Das Rekursgericht gab dem gegen den abweislichen Teil der erstgerichtlichen Entscheidung gerichteten Rekurs der Antragstellerin Folge und hob den Sachbeschluss - gemeint offenbar im Umfang der Antragsabweisung zu 2. - zur neuerlichen Entscheidung des Erstgerichts nach Verfahrensergänzung auf. Aus der bisherigen Rechtsprechung des Obersten Gerichtshofs (5 Ob 102/88 = wobl 1989/59 = MietSlg 41.232; 5 Ob 109/98k = immolex 1998/167 = wobl 1999/71 = MietSlg 50.523; 5 Ob 108/00v = immolex 2000/198 = wobl 2001/65 = MietSlg 52.510; 5 Ob 123/03d = immolex 2004/102 = wobl 2005/65 = MietSlg 56.269) sei im Ergebnis abzuleiten, dass es im Fall eines nicht zur Gänze ausgeschöpften Anhebungsrechts insoweit zu einem partiellen Rechtsverlust komme, als eine weitere Anhebung nach Ablauf der Präklusivfrist ausgeschlossen sei. Daraus folge im Umkehrschluss, dass durch ein bereits gestelltes, den angemessenen Hauptmietzins nicht voll ausschöpfendes Zinserhöhungsbegehren das Recht des Vermieters zu einer weiteren Anhebung innerhalb der Präklusivfrist noch nicht konsumiert sei, was eine materielle Beurteilung des Antragsbegehrens zu 2. erfordere.

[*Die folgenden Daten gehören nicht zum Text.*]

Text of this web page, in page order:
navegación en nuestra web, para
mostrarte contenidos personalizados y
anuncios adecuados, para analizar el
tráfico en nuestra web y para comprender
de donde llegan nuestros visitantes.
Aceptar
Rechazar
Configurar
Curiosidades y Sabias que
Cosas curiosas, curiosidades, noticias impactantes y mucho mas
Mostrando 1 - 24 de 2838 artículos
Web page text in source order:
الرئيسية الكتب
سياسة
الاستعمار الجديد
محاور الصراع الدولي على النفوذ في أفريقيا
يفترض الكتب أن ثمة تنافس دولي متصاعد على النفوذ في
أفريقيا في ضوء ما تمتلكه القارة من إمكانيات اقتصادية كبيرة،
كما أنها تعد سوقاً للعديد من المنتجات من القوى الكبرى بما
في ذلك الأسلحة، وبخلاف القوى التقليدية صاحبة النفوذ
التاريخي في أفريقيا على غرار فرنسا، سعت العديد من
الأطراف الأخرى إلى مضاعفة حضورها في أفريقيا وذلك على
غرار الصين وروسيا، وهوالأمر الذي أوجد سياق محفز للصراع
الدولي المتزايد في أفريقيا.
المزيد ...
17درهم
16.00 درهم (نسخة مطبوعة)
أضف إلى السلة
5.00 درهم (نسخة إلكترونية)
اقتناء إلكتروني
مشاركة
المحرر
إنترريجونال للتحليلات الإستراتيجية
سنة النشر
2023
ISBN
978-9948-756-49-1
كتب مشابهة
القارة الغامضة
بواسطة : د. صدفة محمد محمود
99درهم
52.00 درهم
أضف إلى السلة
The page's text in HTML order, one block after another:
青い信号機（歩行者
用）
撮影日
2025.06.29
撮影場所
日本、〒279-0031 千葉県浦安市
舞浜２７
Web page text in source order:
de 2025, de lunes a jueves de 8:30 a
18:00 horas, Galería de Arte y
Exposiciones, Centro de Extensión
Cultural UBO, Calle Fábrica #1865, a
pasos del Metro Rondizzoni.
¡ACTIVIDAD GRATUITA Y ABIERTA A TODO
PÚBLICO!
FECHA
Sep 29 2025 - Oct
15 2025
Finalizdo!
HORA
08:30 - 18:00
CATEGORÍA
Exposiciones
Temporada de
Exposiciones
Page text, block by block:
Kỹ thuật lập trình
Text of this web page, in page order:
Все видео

Das Rekursgericht sprach aus, dass der ordentliche Revisionsrekurs zulässig sei, weil sich das Höchstgericht - soweit überblickbar - noch mit keinem Zinsüberprüfungsantrag befasst habe, in welchem der Vermieter innerhalb der Präklusivfrist des § 12a Abs 2 MRG mehrere unterschiedlich hohe Zinsanhebungsbegehren gestellt habe.

Gegen die Entscheidung des Rekursgerichts richtet sich der Revisionsrekurs der Antragsgegnerin wegen unrichtiger rechtlicher Beurteilung mit dem Antrag auf Abänderung im Sinne der Wiederherstellung des erstinstanzlichen Sachbeschlusses.

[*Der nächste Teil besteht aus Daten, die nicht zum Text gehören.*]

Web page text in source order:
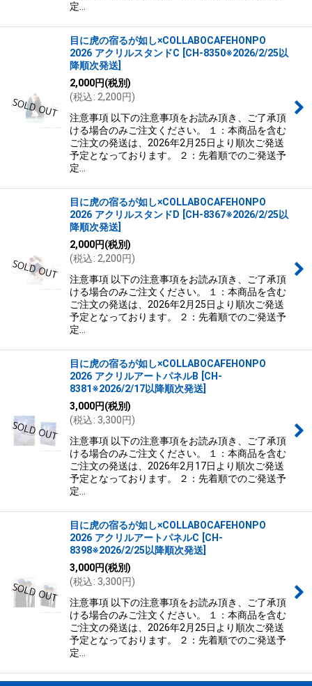
定…
目に虎の宿るが如し×COLLABOCAFEHONPO
2026 アクリルスタンドC
CH-8350※2026/2/25以
降順次発送
2,000円(税別)
(税込: 2,200円)
注意事項 以下の注意事項をお読み頂き、ご了承頂
ける場合のみご注文ください。 １：本商品を含む
ご注文の発送は、2026年2月25日より順次ご発送
予定となっております。 ２：先着順でのご発送予
定…
目に虎の宿るが如し×COLLABOCAFEHONPO
2026 アクリルスタンドD
CH-8367※2026/2/25以
降順次発送
2,000円(税別)
(税込: 2,200円)
注意事項 以下の注意事項をお読み頂き、ご了承頂
ける場合のみご注文ください。 １：本商品を含む
ご注文の発送は、2026年2月25日より順次ご発送
予定となっております。 ２：先着順でのご発送予
定…
目に虎の宿るが如し×COLLABOCAFEHONPO
2026 アクリルアートパネルB
CH-
8381※2026/2/17以降順次発送
3,000円(税別)
(税込: 3,300円)
注意事項 以下の注意事項をお読み頂き、ご了承頂
ける場合のみご注文ください。 １：本商品を含む
ご注文の発送は、2026年2月17日より順次ご発送
予定となっております。 ２：先着順でのご発送予
定…
目に虎の宿るが如し×COLLABOCAFEHONPO
2026 アクリルアートパネルC
CH-
8398※2026/2/25以降順次発送
3,000円(税別)
(税込: 3,300円)
注意事項 以下の注意事項をお読み頂き、ご了承頂
ける場合のみご注文ください。 １：本商品を含む
ご注文の発送は、2026年2月25日より順次ご発送
予定となっております。 ２：先着順でのご発送予
定…
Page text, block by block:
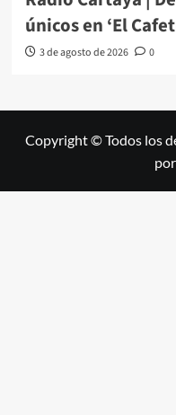
únicos en ‘El
3 de agosto de 2026 0
Copyright © Todos los
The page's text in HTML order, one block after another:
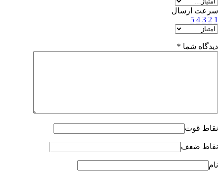
سرعت ارسال
1
2
3
4
5
دیدگاه شما *
نقاط قوت
نقاط ضعف
نام
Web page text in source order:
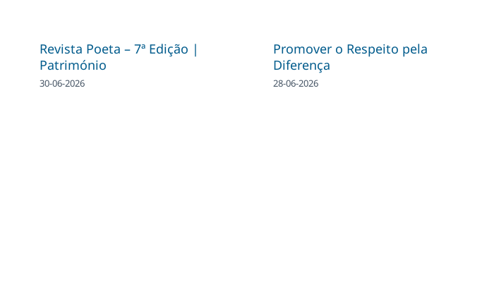
Revista Poeta – 7ª Edição |
Património
30-06-2026
Promover o Respeito pela
Diferença
28-06-2026

Die Antragsstellerin erstattete eine Revisionsrekursbeantwortung mit dem Antrag, dem Revisionsrekurs der Antragsgegnerin nicht Folge zu geben.

Rechtliche Beurteilung

Der Revisionsrekurs ist entgegen dem - den Obersten Gerichtshof nicht bindenden (§ 71 Abs 1 AußStrG iVm § 37 Abs 3 MRG; vgl auch RIS-Justiz RS0042392 [T1]) - Ausspruch des Rekursgerichts mangels Vorliegens der Voraussetzungen des § 62 Abs 1 AußStrG (iVm § 37 Abs 3 Z 16 MRG) nicht zulässig. Dies ist wie folgt - kurz (§ 71 Abs 3 AußStrG iVm § 37 Abs 3 MRG) - zu begründen:

Nach Bekanntgabe der Unternehmensveräußerung übermittelte die Hausverwaltung der Antragsgegnerin einen - namentlich nach deren Ansicht in zahlreichen Punkten vom Mietvertrag der bisherigen Bestandnehmerin abweichenden - Mietvertragsentwurf, nach dem das Bestandverhältnis am 1. 1. 2008 beginnen und der vereinbarte Mietzins monatlich (brutto) 4.379,76 EUR (Hauptmietzins netto 3.212,65 EUR) betragen sollte. Dieses Erklärungsverhalten der Antragstellerin ist bei der gebotenen objektiven Auslegung (vgl RIS-Justiz RS0017827; RS0102748; RS0014160) aus Sicht des Empfängerhorizonts nach redlicher Verkehrssitte (vgl RIS-Justiz RS0113932), die auch für einseitige Parteierklärungen maßgeblich ist (vgl RIS-Justiz RS0017894; RS0014169), als ein von der Antragsgegnerin - unstrittig nicht angenommenes - Anbot zum Abschluss eines neuen Mietvertrags und nicht als (bloßes) Anhebungsbegehren nach § 12a Abs 1 MRG zu werten. Demnach liegt mit dem Schreiben vom 15. 2. 2008 nur ein einziges (weil allererstes) Anhebungsbegehren vor und die vom Rekursgericht als erheblich erachetete Rechtsfrage stellt sich somit nicht.

Die im Revisionsrekurs ebenfalls vertretene Ansicht, der Sachantrag der Antragstellerin sei verfristet, ist nicht nachvollziehbar.

Da im Revisionsrekurs somit keine (darüber hinausgehende) erhebliche Rechtsfrage geltend gemacht wird, ist dieser unzulässig und zurückzuweisen.

Die Kostenentscheidung beruht auf § 37 Abs 3 Z 17 MRG. Die Antragstellerin hat auf die Unzulässigkeit des Revisionsrekurses nicht hingewiesen (5 Ob 88/08i; 5 Ob 15/09f; 5 Ob 75/09d).